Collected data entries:
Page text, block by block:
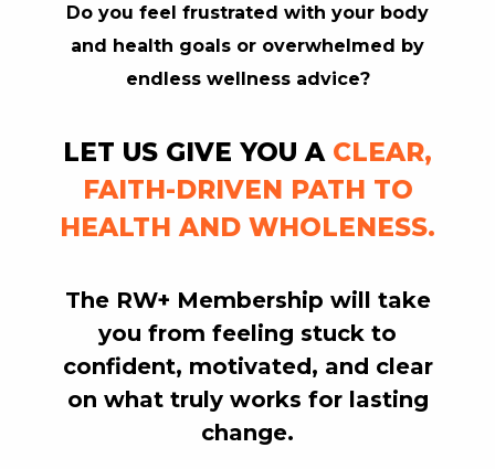
RW+ MEMBERSHIP
Do you feel frustrated with your body
and health goals or overwhelmed by
endless wellness advice?
LET US GIVE YOU A CLEAR,
FAITH-DRIVEN PATH TO
HEALTH AND WHOLENESS.
The RW+ Membership will take
you from feeling stuck to
confident, motivated, and clear
on what truly works for lasting
change.
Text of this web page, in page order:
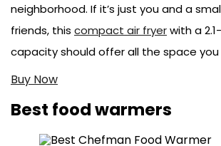
neighborhood. If it’s just you and a
friends, this compact air fryerwith a
capacity should offer all the space you
Buy Now
Best food warmers
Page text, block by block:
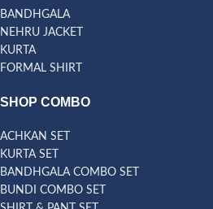
BANDHGALA
NEHRU JACKET
KURTA
FORMAL SHIRT
SHOP COMBO
ACHKAN SET
KURTA SET
BANDHGALA COMBO SET
BUNDI COMBO SET

▶ Activity
Copy the lines starting at the line that contains "Text of this" and running to the final line of the entries, inclusive; omit all pictures.

▶ Expected output
Text of this web page, in page order:
neighborhood. If it’s just you and a
friends, this compact air fryerwith a
capacity should offer all the space you
Buy Now
Best food warmers
Page text, block by block:
BANDHGALA
NEHRU JACKET
KURTA
FORMAL SHIRT
SHOP COMBO
ACHKAN SET
KURTA SET
BANDHGALA COMBO SET
BUNDI COMBO SET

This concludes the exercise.